Stressor-Response
Seven distinct steps are involved in using stressor-response models to derive NNC:
- Identify variables for analysis based on linkages described in the conceptual model.
- Assemble available data on selected variables.
- Explore relationships across variables.
- Classify water bodies into groups in which stressor-response relationships are expected to be similar.
- Estimate stressor-response relationships within each group.
- Derive criteria based on the characteristics of the estimated relationship.
- Review, evaluate, and document analysis.

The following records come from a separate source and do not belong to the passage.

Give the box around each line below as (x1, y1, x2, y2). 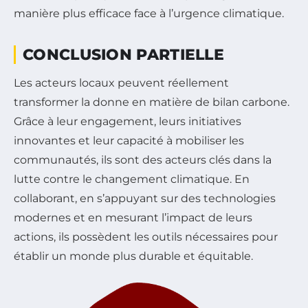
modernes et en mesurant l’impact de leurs (14, 211, 252, 225)
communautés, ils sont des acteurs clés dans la (14, 153, 272, 167)
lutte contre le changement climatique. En (14, 173, 250, 186)
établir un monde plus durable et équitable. (14, 250, 253, 263)
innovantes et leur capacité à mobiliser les (14, 134, 244, 148)
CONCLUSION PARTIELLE (23, 45, 224, 65)
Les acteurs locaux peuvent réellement (14, 76, 229, 90)
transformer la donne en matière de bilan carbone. (14, 96, 289, 109)
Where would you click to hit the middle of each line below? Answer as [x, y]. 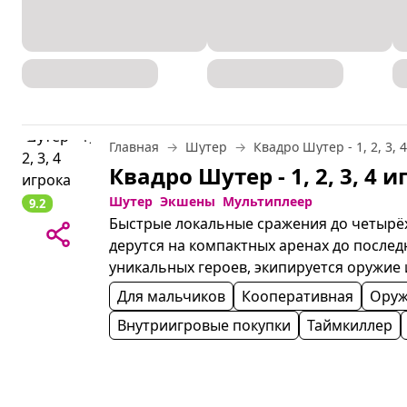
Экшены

Step 1: Identify Variables for Analysis
Conceptual models developed during problem formulation represent the known relationships between increased levels of nutrients, ecological effects, and support for designated uses. Pathways describing these relationships can be simple (e.g., increased nutrient levels cause increased primary productivity) or they can involve many distinct steps (e.g., increased nutrient levels increase phytoplankton abundance in lakes, reducing available light, extirpating submerged macrophytes, and reducing available littoral habitat for juvenile fish and aquatic invertebrates). Regardless of the complexity of the relationship, the conceptual model provides insight into the variables that should be included in the stressor-response analysis. More specifically, the model structure and the linkages between variables can identify primary and classification variables.
Primary variables
Primary variables quantify the stressors and the responses in the analysis. In the context of deriving nutrient criteria, stressor variables are typically selected as nutrient concentrations (e.g., TN, TP). In some situations, however, other variables provide a more direct linkage to the chosen response variable. For example, increased nutrient loading increases organic matter in a lake, and the decomposition of that organic matter can cause hypoxia. In that case, the concentration of organic matter might be the more informative stressor variable. Response variables quantify or link directly to assessment endpoints. For example, a common assessment endpoint would be the health of the biological community, and the response variable could be a fish or an invertebrate index that quantifies the health of the community. In other cases, the response variable might quantify a stressor that arises directly from elevated concentrations of nutrients. For example, the extent of hypoxia in a lake is directly linked to the supply of organic material, part of which derives from primary productivity. That means you could use hypoxic extent as a response variable.
Classification variables
Other classification variables could be identified from an understanding of the processes by which elevated concentrations of nutrients are manifested as ecological effects. For example, the strength of stratification in a lake controls the rate at which oxygen can be diffused to deeper waters. That means stratification strength would potentially be a useful classification variable when you are modeling the relationship between nutrient levels and lake hypoxia.